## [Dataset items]
☆ ☆ ☆ ☆

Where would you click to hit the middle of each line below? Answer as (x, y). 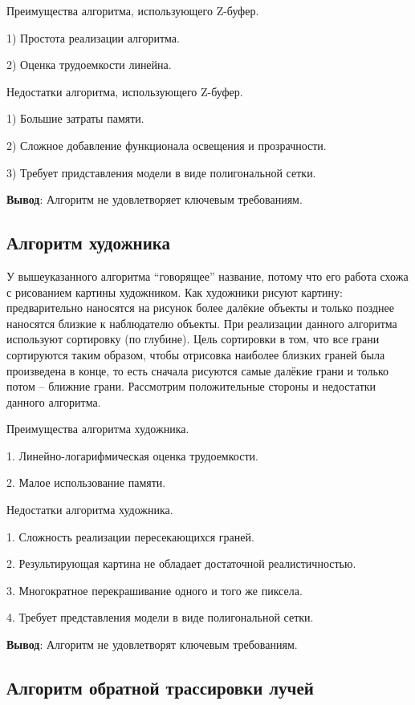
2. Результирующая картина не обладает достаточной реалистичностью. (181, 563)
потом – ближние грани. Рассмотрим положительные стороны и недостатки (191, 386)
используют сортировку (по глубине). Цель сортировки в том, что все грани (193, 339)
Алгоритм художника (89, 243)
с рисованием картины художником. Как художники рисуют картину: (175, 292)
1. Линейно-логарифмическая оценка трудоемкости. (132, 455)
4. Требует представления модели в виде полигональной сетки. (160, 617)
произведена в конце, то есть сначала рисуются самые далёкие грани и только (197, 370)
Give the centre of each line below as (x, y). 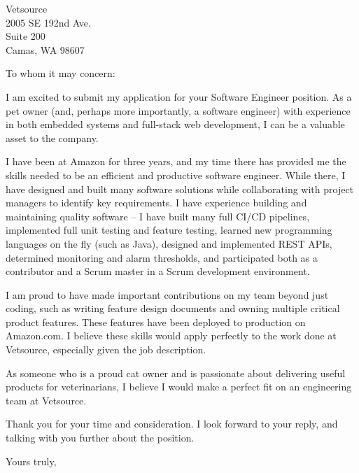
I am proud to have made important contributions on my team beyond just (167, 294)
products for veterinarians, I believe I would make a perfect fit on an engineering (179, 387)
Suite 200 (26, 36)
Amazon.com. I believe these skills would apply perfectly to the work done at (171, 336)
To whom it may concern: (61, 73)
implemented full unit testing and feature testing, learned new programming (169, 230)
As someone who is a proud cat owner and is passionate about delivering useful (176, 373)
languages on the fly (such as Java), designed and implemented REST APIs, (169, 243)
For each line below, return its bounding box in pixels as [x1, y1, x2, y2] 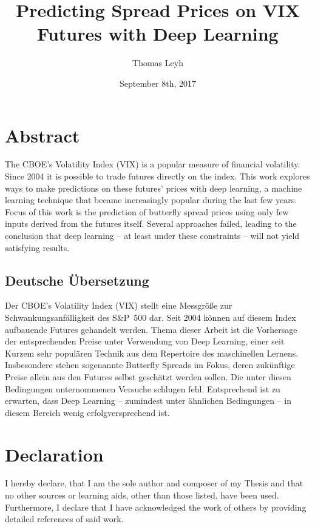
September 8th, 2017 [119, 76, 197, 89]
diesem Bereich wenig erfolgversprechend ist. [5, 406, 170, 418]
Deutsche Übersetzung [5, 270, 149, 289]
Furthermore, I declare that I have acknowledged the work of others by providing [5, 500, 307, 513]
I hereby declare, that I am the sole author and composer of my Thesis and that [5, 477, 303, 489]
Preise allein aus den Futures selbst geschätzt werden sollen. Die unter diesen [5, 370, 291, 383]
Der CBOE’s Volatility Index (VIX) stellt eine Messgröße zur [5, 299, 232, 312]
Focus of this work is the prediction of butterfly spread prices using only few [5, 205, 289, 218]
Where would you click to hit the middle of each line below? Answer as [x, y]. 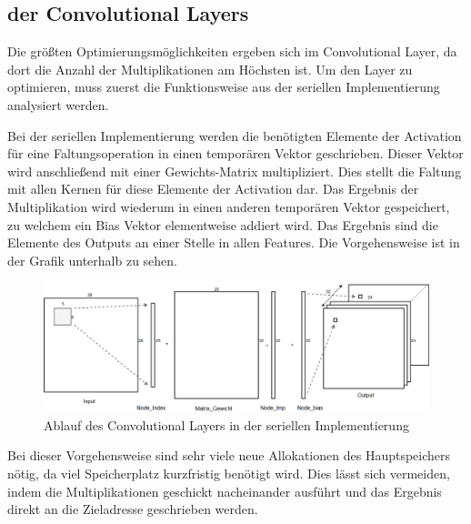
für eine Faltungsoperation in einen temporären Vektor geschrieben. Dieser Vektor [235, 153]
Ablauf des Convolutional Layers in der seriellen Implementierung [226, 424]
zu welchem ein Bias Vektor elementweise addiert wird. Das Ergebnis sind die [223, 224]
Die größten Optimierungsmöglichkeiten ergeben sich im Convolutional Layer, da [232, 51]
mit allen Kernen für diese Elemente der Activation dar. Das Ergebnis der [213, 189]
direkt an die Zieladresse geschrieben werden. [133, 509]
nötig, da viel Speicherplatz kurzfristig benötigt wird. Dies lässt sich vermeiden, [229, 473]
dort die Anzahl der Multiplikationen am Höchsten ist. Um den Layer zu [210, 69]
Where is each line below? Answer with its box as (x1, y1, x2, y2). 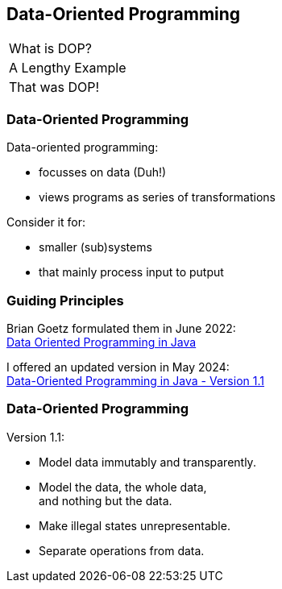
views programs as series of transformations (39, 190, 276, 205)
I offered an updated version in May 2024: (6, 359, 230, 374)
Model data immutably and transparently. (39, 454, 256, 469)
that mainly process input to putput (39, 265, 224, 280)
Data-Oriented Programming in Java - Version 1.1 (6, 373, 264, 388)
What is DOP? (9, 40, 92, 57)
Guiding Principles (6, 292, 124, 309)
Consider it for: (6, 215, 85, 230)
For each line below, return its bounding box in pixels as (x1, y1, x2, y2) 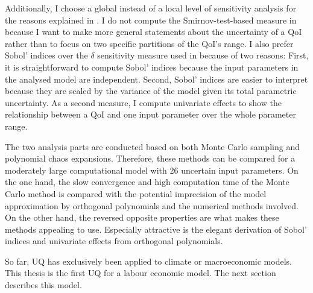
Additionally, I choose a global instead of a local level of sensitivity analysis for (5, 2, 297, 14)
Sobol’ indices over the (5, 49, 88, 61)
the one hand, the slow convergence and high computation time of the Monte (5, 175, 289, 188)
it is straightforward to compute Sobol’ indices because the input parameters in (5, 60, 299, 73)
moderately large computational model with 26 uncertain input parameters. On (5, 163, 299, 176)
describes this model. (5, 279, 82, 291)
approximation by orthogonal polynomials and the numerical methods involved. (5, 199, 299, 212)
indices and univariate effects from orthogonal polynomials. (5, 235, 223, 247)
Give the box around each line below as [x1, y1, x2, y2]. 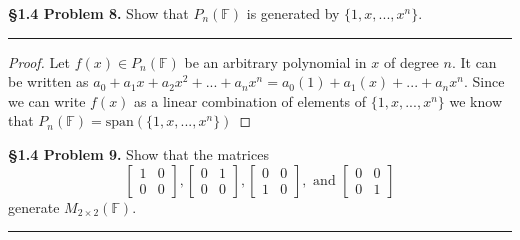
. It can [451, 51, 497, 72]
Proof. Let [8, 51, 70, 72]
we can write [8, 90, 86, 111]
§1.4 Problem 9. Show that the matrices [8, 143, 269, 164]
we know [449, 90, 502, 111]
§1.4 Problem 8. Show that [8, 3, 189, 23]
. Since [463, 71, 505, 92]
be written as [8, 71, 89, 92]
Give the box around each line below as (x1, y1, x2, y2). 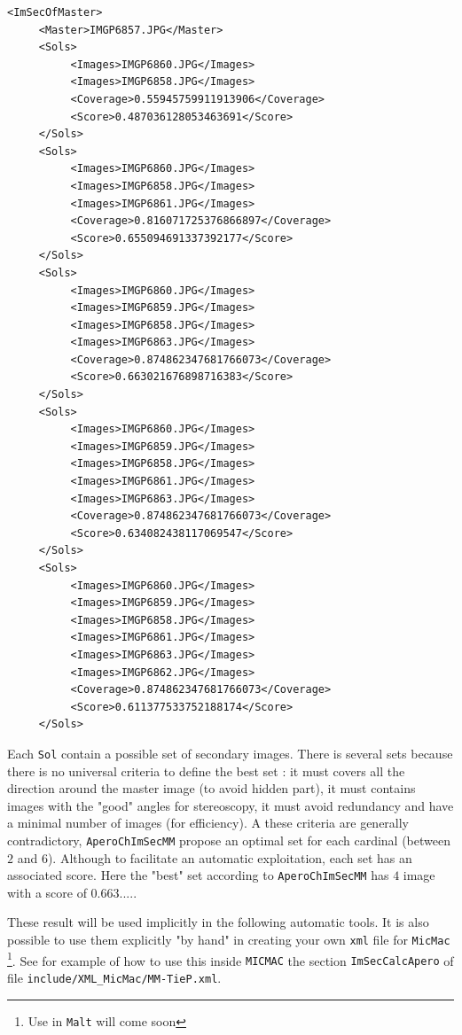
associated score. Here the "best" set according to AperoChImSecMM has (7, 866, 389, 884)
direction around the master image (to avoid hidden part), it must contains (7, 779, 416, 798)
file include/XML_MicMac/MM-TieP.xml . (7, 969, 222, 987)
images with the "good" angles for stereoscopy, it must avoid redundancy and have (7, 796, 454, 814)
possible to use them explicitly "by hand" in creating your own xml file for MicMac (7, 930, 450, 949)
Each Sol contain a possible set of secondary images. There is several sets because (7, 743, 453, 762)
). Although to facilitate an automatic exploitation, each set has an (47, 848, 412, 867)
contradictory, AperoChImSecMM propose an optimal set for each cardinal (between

☆ ☆ ☆ ☆

Take the records above and transcribe them exactly, dropping every picture.

## [Response]
Where would you click to hit the middle of each line below? Answer as (x, y). 
2. Результирующая картина не обладает достаточной реалистичностью. (181, 563)
потом – ближние грани. Рассмотрим положительные стороны и недостатки (191, 386)
используют сортировку (по глубине). Цель сортировки в том, что все грани (193, 339)
Алгоритм художника (89, 243)
с рисованием картины художником. Как художники рисуют картину: (175, 292)
1. Линейно-логарифмическая оценка трудоемкости. (132, 455)
4. Требует представления модели в виде полигональной сетки. (160, 617)
произведена в конце, то есть сначала рисуются самые далёкие грани и только (197, 370)
Give the centre of each line below as (x, y). 
I am proud to have made important contributions on my team beyond just (167, 294)
products for veterinarians, I believe I would make a perfect fit on an engineering (179, 387)
Suite 200 (26, 36)
Amazon.com. I believe these skills would apply perfectly to the work done at (171, 336)
To whom it may concern: (61, 73)
implemented full unit testing and feature testing, learned new programming (169, 230)
As someone who is a proud cat owner and is passionate about delivering useful (176, 373)
languages on the fly (such as Java), designed and implemented REST APIs, (169, 243)
For each line below, return its bounding box in pixels as [x1, y1, x2, y2] 
September 8th, 2017 [119, 76, 197, 89]
diesem Bereich wenig erfolgversprechend ist. [5, 406, 170, 418]
Deutsche Übersetzung [5, 270, 149, 289]
Furthermore, I declare that I have acknowledged the work of others by providing [5, 500, 307, 513]
I hereby declare, that I am the sole author and composer of my Thesis and that [5, 477, 303, 489]
Preise allein aus den Futures selbst geschätzt werden sollen. Die unter diesen [5, 370, 291, 383]
Der CBOE’s Volatility Index (VIX) stellt eine Messgröße zur [5, 299, 232, 312]
Focus of this work is the prediction of butterfly spread prices using only few [5, 205, 289, 218]
Where would you click to hit the middle of each line below? Answer as [x, y]. 
für eine Faltungsoperation in einen temporären Vektor geschrieben. Dieser Vektor [235, 153]
Ablauf des Convolutional Layers in der seriellen Implementierung [226, 424]
zu welchem ein Bias Vektor elementweise addiert wird. Das Ergebnis sind die [223, 224]
Die größten Optimierungsmöglichkeiten ergeben sich im Convolutional Layer, da [232, 51]
mit allen Kernen für diese Elemente der Activation dar. Das Ergebnis der [213, 189]
direkt an die Zieladresse geschrieben werden. [133, 509]
nötig, da viel Speicherplatz kurzfristig benötigt wird. Dies lässt sich vermeiden, [229, 473]
dort die Anzahl der Multiplikationen am Höchsten ist. Um den Layer zu [210, 69]
Where is each line below? Answer with its box as (x1, y1, x2, y2). 
views programs as series of transformations (39, 190, 276, 205)
I offered an updated version in May 2024: (6, 359, 230, 374)
Model data immutably and transparently. (39, 454, 256, 469)
that mainly process input to putput (39, 265, 224, 280)
Data-Oriented Programming in Java - Version 1.1 (6, 373, 264, 388)
What is DOP? (9, 40, 92, 57)
Guiding Principles (6, 292, 124, 309)
Consider it for: (6, 215, 85, 230)
For each line below, return its bounding box in pixels as (x1, y1, x2, y2) 
Additionally, I choose a global instead of a local level of sensitivity analysis for (5, 2, 297, 14)
Sobol’ indices over the (5, 49, 88, 61)
the one hand, the slow convergence and high computation time of the Monte (5, 175, 289, 188)
it is straightforward to compute Sobol’ indices because the input parameters in (5, 60, 299, 73)
moderately large computational model with 26 uncertain input parameters. On (5, 163, 299, 176)
describes this model. (5, 279, 82, 291)
approximation by orthogonal polynomials and the numerical methods involved. (5, 199, 299, 212)
indices and univariate effects from orthogonal polynomials. (5, 235, 223, 247)
Give the box around each line below as [x1, y1, x2, y2]. 
. It can [451, 51, 497, 72]
Proof. Let [8, 51, 70, 72]
we can write [8, 90, 86, 111]
§1.4 Problem 9. Show that the matrices [8, 143, 269, 164]
we know [449, 90, 502, 111]
§1.4 Problem 8. Show that [8, 3, 189, 23]
. Since [463, 71, 505, 92]
be written as [8, 71, 89, 92]
Give the box around each line below as (x1, y1, x2, y2). 
associated score. Here the "best" set according to AperoChImSecMM has (7, 866, 389, 884)
direction around the master image (to avoid hidden part), it must contains (7, 779, 416, 798)
file include/XML_MicMac/MM-TieP.xml . (7, 969, 222, 987)
images with the "good" angles for stereoscopy, it must avoid redundancy and have (7, 796, 454, 814)
possible to use them explicitly "by hand" in creating your own xml file for MicMac (7, 930, 450, 949)
Each Sol contain a possible set of secondary images. There is several sets because (7, 743, 453, 762)
). Although to facilitate an automatic exploitation, each set has an (47, 848, 412, 867)
contradictory, AperoChImSecMM propose an optimal set for each cardinal (between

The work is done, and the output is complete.